▶ Stored data
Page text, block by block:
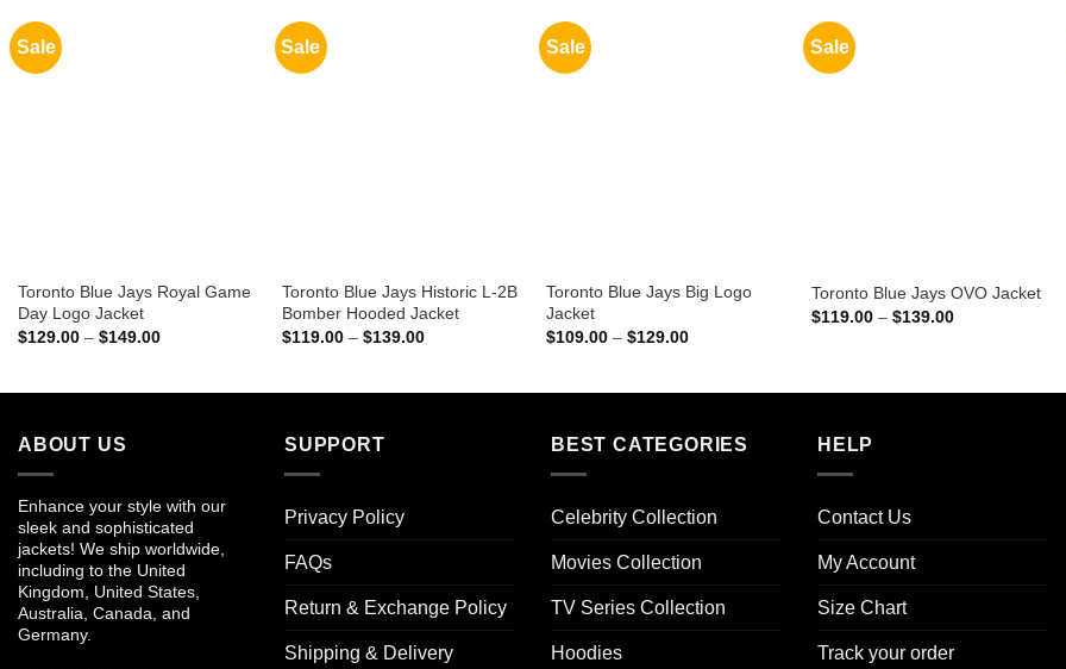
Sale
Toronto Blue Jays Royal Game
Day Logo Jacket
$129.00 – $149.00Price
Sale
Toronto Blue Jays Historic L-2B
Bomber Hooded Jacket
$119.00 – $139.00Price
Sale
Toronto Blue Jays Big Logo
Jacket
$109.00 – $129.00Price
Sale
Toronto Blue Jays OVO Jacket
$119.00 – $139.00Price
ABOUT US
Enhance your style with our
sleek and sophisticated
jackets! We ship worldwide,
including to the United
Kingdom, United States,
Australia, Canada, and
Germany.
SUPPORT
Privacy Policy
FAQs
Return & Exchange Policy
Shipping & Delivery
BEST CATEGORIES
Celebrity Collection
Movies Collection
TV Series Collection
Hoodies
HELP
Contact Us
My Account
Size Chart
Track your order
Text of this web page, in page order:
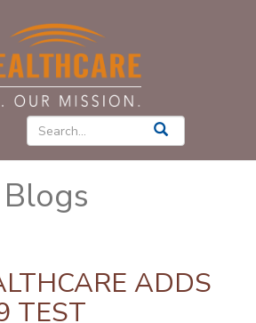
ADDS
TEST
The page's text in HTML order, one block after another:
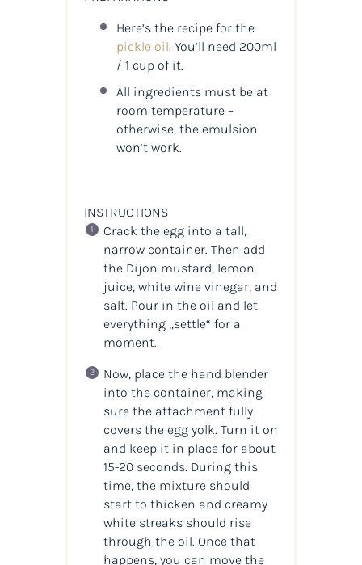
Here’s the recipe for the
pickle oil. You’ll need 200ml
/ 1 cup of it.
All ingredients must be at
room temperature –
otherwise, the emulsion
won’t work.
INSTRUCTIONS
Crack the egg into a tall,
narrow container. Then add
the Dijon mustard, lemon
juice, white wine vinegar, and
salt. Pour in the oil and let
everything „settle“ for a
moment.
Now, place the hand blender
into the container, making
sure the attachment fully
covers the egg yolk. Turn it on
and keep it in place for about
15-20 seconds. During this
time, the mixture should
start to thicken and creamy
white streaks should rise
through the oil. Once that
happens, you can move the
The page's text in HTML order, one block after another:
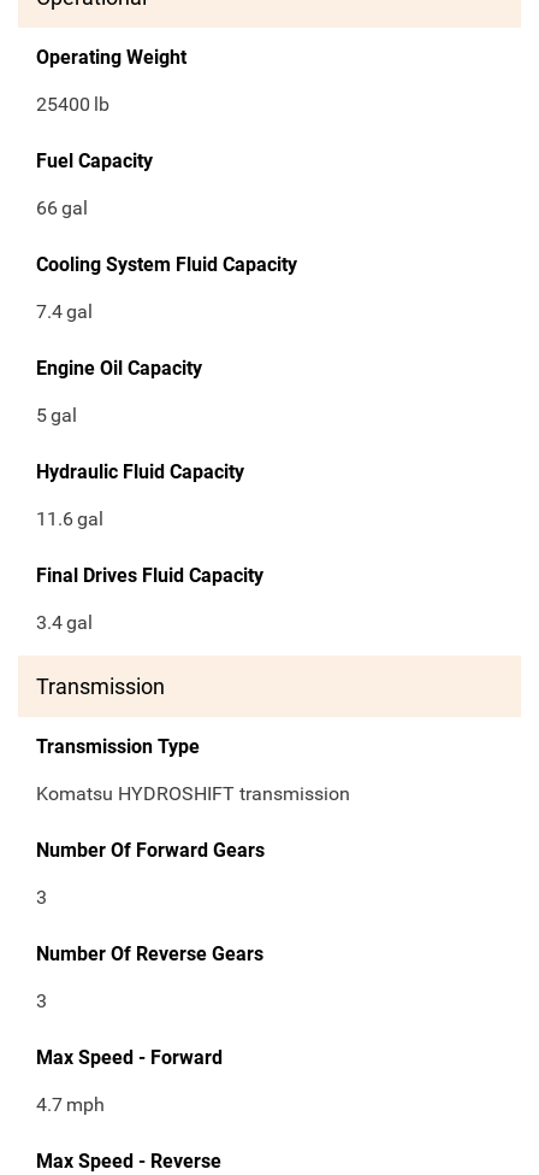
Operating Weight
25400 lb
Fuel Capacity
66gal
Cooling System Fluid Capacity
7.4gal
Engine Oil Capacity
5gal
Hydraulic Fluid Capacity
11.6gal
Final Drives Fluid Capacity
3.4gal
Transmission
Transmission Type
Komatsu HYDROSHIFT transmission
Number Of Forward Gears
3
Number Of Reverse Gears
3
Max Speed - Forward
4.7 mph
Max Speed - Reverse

==

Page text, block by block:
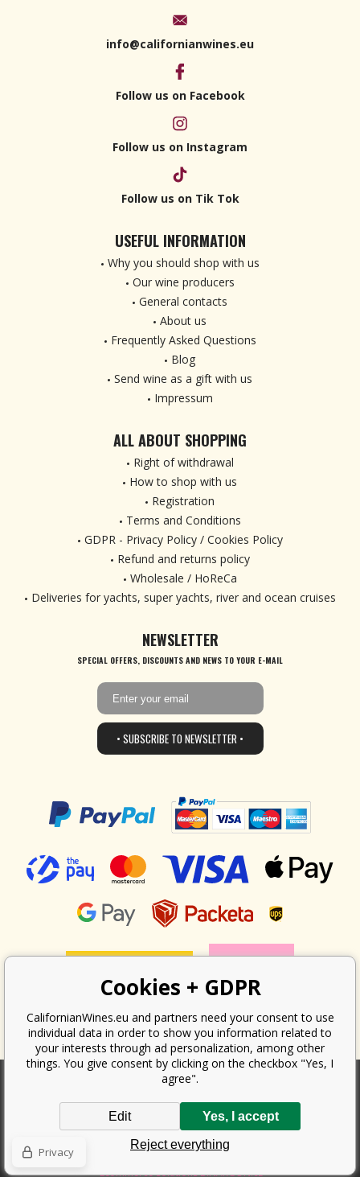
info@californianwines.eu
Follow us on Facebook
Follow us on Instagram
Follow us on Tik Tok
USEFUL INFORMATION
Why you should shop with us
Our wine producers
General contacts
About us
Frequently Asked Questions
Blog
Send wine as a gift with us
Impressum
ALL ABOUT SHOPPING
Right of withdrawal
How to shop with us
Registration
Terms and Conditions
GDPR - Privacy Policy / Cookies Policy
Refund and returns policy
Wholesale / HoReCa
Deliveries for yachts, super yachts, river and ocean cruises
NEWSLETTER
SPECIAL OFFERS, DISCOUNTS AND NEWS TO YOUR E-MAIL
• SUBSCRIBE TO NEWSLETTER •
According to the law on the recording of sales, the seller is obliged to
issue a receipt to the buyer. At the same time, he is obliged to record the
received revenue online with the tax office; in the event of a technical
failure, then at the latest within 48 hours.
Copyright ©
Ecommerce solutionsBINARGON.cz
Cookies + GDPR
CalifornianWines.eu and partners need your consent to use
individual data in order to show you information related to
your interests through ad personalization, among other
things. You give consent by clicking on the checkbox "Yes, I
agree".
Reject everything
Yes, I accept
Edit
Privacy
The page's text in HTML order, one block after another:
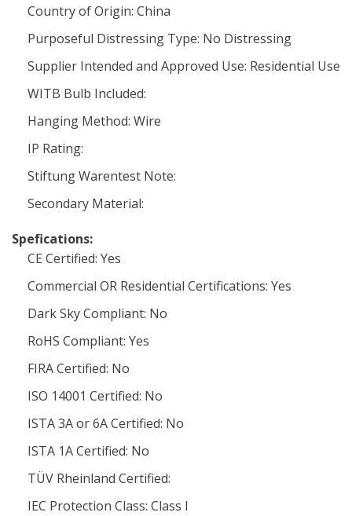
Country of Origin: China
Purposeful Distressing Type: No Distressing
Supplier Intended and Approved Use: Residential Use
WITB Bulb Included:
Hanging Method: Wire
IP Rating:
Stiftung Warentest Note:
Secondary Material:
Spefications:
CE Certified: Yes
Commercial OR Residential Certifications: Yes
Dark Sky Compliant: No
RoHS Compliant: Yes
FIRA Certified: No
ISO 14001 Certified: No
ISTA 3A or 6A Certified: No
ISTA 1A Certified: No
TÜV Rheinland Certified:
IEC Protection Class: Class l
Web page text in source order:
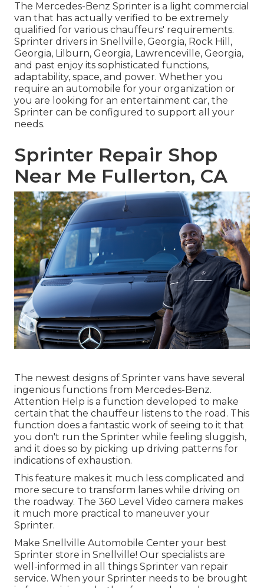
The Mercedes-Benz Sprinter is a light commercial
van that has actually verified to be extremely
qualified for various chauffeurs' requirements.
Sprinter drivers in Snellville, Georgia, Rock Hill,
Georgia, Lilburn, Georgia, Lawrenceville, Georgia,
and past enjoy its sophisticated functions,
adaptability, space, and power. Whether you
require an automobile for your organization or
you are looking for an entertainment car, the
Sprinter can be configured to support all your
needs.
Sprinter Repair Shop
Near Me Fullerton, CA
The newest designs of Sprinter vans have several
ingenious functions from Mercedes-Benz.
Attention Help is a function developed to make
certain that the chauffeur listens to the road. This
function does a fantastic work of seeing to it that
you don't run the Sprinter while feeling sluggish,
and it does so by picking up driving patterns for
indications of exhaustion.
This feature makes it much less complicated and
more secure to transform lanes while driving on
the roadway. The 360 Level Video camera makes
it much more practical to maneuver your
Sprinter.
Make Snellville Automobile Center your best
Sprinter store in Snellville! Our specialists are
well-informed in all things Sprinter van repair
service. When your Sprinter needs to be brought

▶ Directions
Every line in the listing that holds the string "Capacity" should be copied out.

▶ Answer area
Fuel Capacity
Cooling System Fluid Capacity
Engine Oil Capacity
Hydraulic Fluid Capacity
Final Drives Fluid Capacity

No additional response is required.